Mengenai Saya

Mahluk asing yang di trasmigrasikan dari surga. Dan di selundupkan ke bumi melalui rahim ibu. Terlahir dari kolaborasi cinta, sinergi kasih sayang. Dan tumbuh menjadi pelaku pelecehan media sosial. Aku tidak pandai, tidak juga tampan, kebetulan saja Tuhan menyelundupkanku melalui rahim ibu. Dan di transmigrasikan ke bumi ini sebagai alat Tuhan. Sebagai alat agar sistem pentakdiran terus berjalan.

Sabtu, 05 Oktober 2019

Diplomasi Rasa

Tidak selamanya dia benar, tapi dia terlahir memberikan jawaban atas segala penindasan, terutama penindasan atas segala rasa yang dia terima atau diam-diam merasuk ke dalam tubuhnya sendiri. Semisal kolonial rasa-rasa itu secepat kilat menjajah, ingin berkuasa dan berkuasa di dalam tubuhnya, di mana rasa-rasa negativitas itu ingin mengendalikan tubuhnya dengan terlebih dahulu membinasakan rasa-rasa positivitas yang bersemayam juga di dalam tubuhnya.

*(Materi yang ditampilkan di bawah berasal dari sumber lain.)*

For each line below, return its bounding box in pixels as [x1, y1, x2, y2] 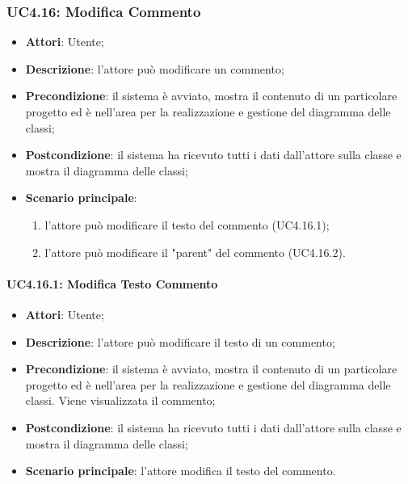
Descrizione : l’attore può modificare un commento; [25, 60, 284, 77]
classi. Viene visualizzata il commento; [25, 392, 216, 409]
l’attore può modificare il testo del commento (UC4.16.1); [44, 216, 330, 233]
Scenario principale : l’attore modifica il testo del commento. [25, 462, 336, 479]
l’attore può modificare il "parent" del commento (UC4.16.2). [44, 243, 346, 260]
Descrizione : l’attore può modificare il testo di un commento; [25, 333, 335, 350]
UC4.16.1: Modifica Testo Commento [6, 275, 218, 292]
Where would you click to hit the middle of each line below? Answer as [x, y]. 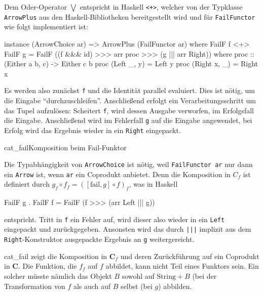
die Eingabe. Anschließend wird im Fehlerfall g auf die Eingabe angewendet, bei [128, 120]
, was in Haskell [153, 184]
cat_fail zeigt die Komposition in [56, 256]
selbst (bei [137, 286]
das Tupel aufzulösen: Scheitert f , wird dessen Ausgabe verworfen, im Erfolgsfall [129, 110]
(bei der [204, 276]
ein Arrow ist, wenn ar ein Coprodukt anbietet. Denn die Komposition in [117, 174]
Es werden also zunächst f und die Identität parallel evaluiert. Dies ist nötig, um [129, 90]
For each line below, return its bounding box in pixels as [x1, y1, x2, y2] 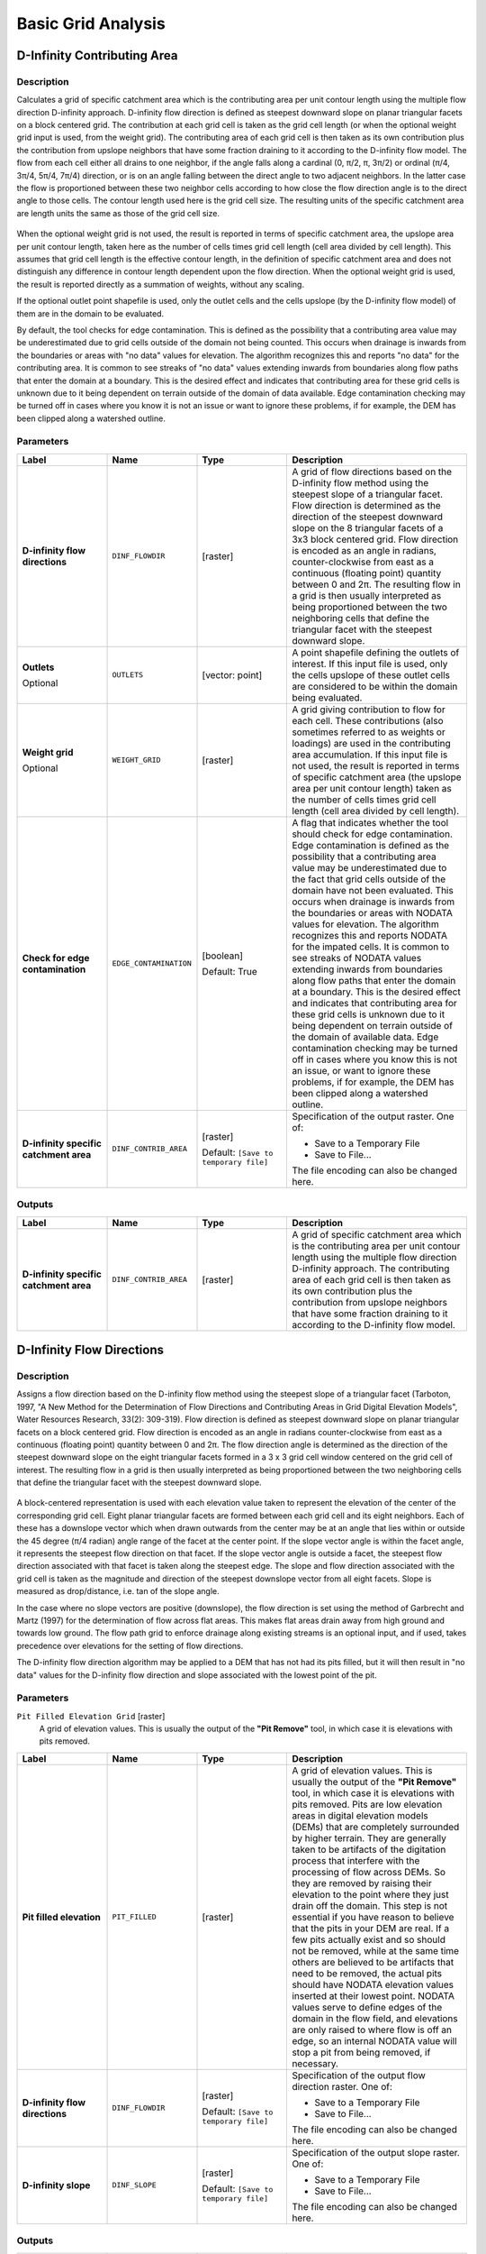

Di mana tubuh yang senantiasa memerlukan keseimbangan, agar setiap keputusan yang di ambil, tindakan yang di perlukan, langkah yang di lakukan dan karya yang di kerjakan bisa berjalan semestinya. Tapi, semua itu tidak sederhana, meski sederhana! Sebab tubuh adalah pemukiman berbagai rasa yang berbeda-beda, dan setiap rasa ingin menjadi penguasa di dalamnya.

Oleh sebab itu, seringkali rasa-rasa itu menjadi benalu bagi gerak tubuh, bahkan menjadi pertimpangan yang sungguh-sungguh, di mana semestinya tubuh bisa bergerak bebas, leluasa, flexible, lentur, dan tanpa beban yang signifikan,  malah menjadi kontradiksi mendalam yang membuat tubuh lamban bergerak, mandul ide, kaku beku, lemah berpikir, ketandusan daya imajinasi, krisis kebebasan berkarya atau bisa di kata kropos ke dalam.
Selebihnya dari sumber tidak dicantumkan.